I might try downgrading the kernel and see if the issue disappears. I’ve upgraded my system a couple
time in the last month or two and I’m wondering if this is being caused by a kernel update.

I will let you know what happens

Wayland issues : Dec 22 12:19:38 nixos .gnome-shell-wr[1426]: Xwayland terminated, exiting since it was mandatory

Multimedia issues, bluetooth, and alot related to wayland, keybindings and this one:

Dec 22 12:19:38 nixos .gnome-shell-wr[2129]: Unable to mount volume lfs: Gio.IOErrorEnum: Error mounting /dev/sda2 at /run/media/dragonblade316/lfs: wrong fs type, bad option, bad superblock on /dev/sda2, missing codepage or helper program, or other error

What fs is that? NTFS?

Dec 22 12:19:38 nixos .gsd-media-keys[2389]: Failed to grab accelerator for keybinding settings:hibernate
Dec 22 12:19:38 nixos .gsd-media-keys[2389]: Failed to grab accelerator for keybinding settings:playback-repeat

Problematic keybindings?

Dec 22 12:19:38 nixos pipewire[2633]: mod.jackdbus-detect: Failed to receive jackdbus reply: org.freedesktop.DBus.Error.ServiceUnknown: The name org.jackaudio.service was not provided by any .service files

Audio setup issues?

Dec 22 12:19:38 nixos gnome-shell[2661]: nvc0_screen_create:999 - Base screen init failed: -19
Dec 22 12:19:38 nixos gnome-shell[2661]: libEGL warning: egl: failed to create dri2 screen
Dec 22 12:19:38 nixos gnome-shell[2661]: nvc0_screen_create:999 - Base screen init failed: -19

Nvidia issues! Perhaps something from my repo MAY help with nvidia related issues: https://github.com/tolgaerok/nixos-kde/tree/main/core/gpu/nvidia

Look deeper by executing : journalctl

But all in all, its a mess

Keep us updated!

1 Like

Some of this might be useful if I take more time to troubleshoot. That Xwayland one espesially.

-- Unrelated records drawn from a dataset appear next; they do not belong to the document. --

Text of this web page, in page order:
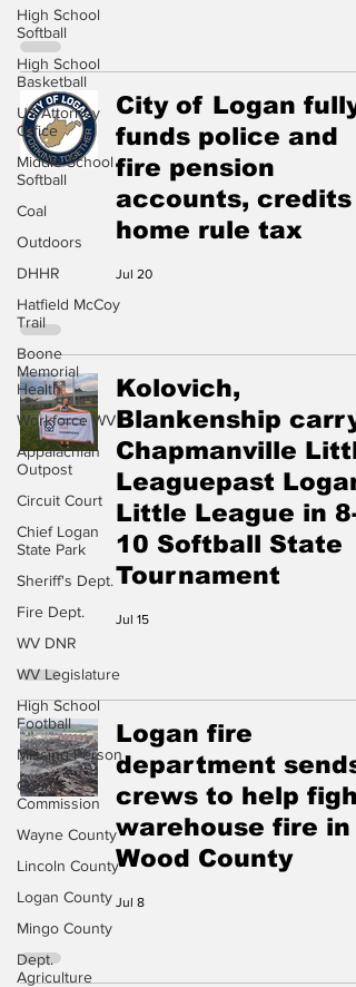
High School
Softball
High School
Basketball
US Attorney
Office
Middle School
Softball
Coal
Outdoors
DHHR
Hatfield McCoy
Trail
Boone
Memorial
Health
Workforce WV
Appalachian
Outpost
Circuit Court
Chief Logan
State Park
Sheriff's Dept.
Fire Dept.
WV DNR
WV Legislature
High School
Football
Missing Person
County
Commission
Wayne County
Lincoln County
Logan County
Mingo County
Dept.
Agriculture
City of Logan fully
funds police and
fire pension
accounts, credits
home rule tax
Jul 20
Kolovich,
Blankenship carry
Chapmanville
Leaguepast Logan
Little League in 8-
10 Softball State
Tournament
Jul 15
Logan fire
department sends
crews to help fight
warehouse fire in
Wood County
Jul 8
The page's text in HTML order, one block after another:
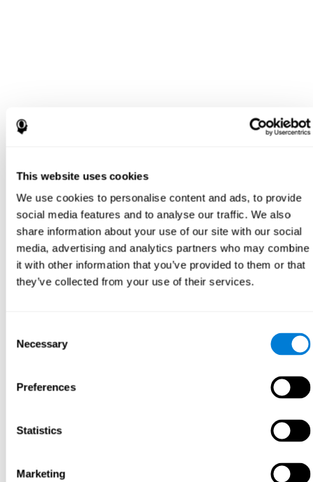
This website uses cookies
We use cookies to personalise content and ads, to provide
social media features and to analyse our traffic. We also
share information about your use of our site with our social
media, advertising and analytics partners who may combine
it with other information that you’ve provided to them or that
they’ve collected from your use of their services.
Selection
Necessary
Preferences
Statistics
Marketing
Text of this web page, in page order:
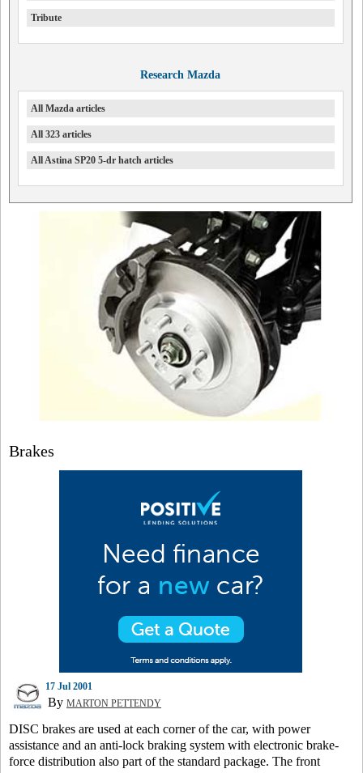
Tribute
Research Mazda
All Mazda articles
All 323 articles
All Astina SP20 5-dr hatch articles
Brakes
17 Jul 2001
By MARTON PETTENDY
DISC brakes are used at each corner of the car, with power
assistance and an anti-lock braking system with electronic brake-
force distribution also part of the standard package. The front

However, I am now beginning to think this is a hardware issue. I attempted to install windows on the laptop, and it is not even making past the file preparation stage before freezing. It is not exhibiting the random reboots that linux was, but it is still not looking good.

Thoughts?

If another OS exhibits the same issue, it’s likely a hardware issue. I’d run a memcheck for a few hours now.

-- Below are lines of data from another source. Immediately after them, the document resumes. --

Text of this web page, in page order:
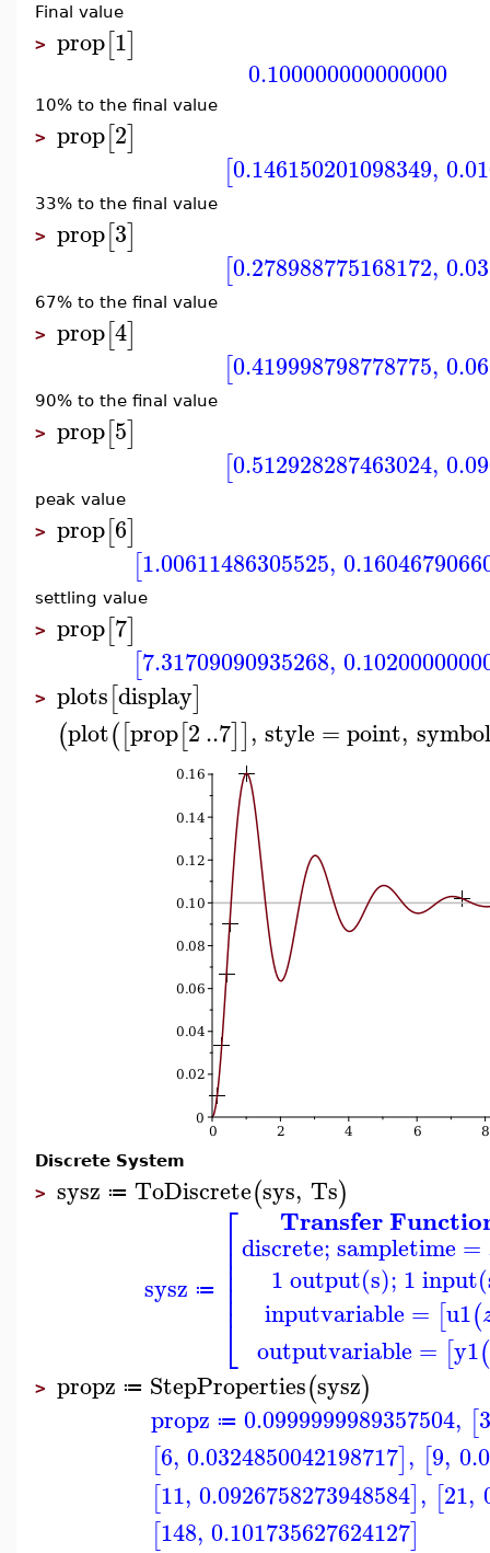
Final value
> prop[1]
0.100000000000000
10% to the final value
> prop[2]
[0.146150201098349,
33% to the final value
> prop[3]
[0.278988775168172,
67% to the final value
> prop[4]
[0.419998798778775,
90% to the final value
> prop[5]
[0.512928287463024,
peak value
> prop[6]
[1.00611486305525,
settling value
> prop[7]
[7.31709090935268,
> plots[display]
(plot([prop[2..7]], style = point, symbol
Discrete System
> sysz ≔ ToDiscrete(sys, Ts)
sysz ≔
⎡
⎣
⎢⎢⎢⎢⎢⎢
Transfer
discrete; sampletime =
1 output(s); 1
inputvariable = [u1(
outputvariable = [y1(
> propz ≔ StepProperties(sysz)
propz ≔ 0.0999999989357504, [
[6, 0.0324850042198717], [9,
[11, 0.0926758273948584], [21,
[148, 0.101735627624127]

Have the same issues. At random times my AMD framework running nixos 23.11 freezes, only thing to help is a force reboot. Just watching the thread.

Eventually, after the system was broken for a while, installing windows on it magically (I have no other way to describe this) worked and the problems disappeared. Though in its current life as a nix server, it appears to be exhibiting the behavior again though with less frequency. The ironic thing is that the framework you are having issues with is the one I bought to replace the freezing laptop so that is fun.

I am becoming worried it is an issue with mobile AMD cpus in some part of Linux. GPU and RAM were the prior culprits but neither makes sense at this point since running memory tests revealed no issues and while the driver is enabled the GPU is not being used by any process on my machine (and nvidia gpus are not an option with framework).

IDK, if it is an issue with the kernel (which is my current suspicion) I would not know where to begin with debugging other than trying to hook up some form of debugger. Might try other kernels and see if they fix the issue.

If it was running windows for a bit, it may have updated some firmwares in the background and that could very well cause issues like this.

Welp, after a bit of time on Windows which somehow fixed the issue and after running this thing as a nix server for a while, the issue is back. Time to get back to the debugging cycle.